Work to be completed: Would you please transcribe exactly the lines from the one containing "Jonathan A. Brindle [35, 70]" through the end of the material below, and only those?
BEGIN Listed records
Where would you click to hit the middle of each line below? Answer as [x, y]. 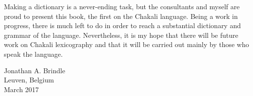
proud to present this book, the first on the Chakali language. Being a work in [121, 16]
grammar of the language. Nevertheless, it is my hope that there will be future [121, 35]
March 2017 [21, 89]
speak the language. [33, 54]
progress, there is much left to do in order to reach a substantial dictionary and [122, 25]
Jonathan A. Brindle [35, 70]
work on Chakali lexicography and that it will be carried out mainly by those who [126, 44]
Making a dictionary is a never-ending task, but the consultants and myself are [122, 6]
END Listed records
Response area:
Jonathan A. Brindle [35, 70]
work on Chakali lexicography and that it will be carried out mainly by those who [126, 44]
Making a dictionary is a never-ending task, but the consultants and myself are [122, 6]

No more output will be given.